About this exercise
The lines to repeat are those below from the one containing "Sear the pork" down to the one containing "Carve in 1/2-inch-thick", both included; reproduce them exactly and nothing else.

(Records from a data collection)
┏━━

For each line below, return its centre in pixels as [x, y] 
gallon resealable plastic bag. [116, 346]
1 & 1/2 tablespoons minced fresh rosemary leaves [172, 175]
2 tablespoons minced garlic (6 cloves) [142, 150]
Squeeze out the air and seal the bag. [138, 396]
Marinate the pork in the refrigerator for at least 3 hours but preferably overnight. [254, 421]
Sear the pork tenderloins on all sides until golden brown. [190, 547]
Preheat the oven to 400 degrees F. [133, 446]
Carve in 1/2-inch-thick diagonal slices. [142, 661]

┗━━
┏━━

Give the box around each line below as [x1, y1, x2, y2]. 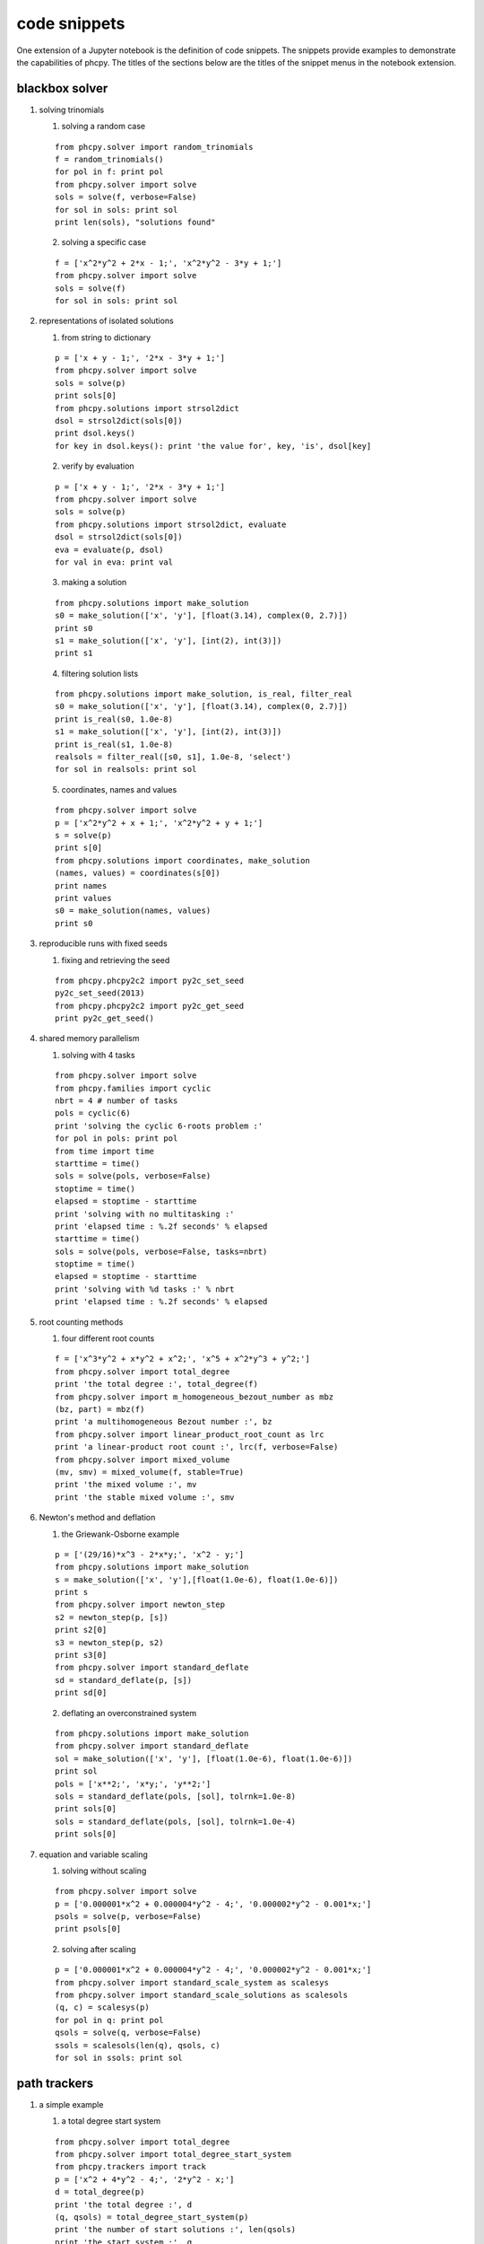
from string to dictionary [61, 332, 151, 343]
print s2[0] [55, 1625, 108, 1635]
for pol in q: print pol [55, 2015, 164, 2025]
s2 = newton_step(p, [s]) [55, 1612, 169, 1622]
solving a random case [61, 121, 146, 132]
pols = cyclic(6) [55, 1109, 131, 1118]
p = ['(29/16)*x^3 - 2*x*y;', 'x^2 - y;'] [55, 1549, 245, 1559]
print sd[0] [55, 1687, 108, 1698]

┗━━

Expected answer
Sear the pork tenderloins on all sides until golden brown. [190, 547]
Preheat the oven to 400 degrees F. [133, 446]
Carve in 1/2-inch-thick diagonal slices. [142, 661]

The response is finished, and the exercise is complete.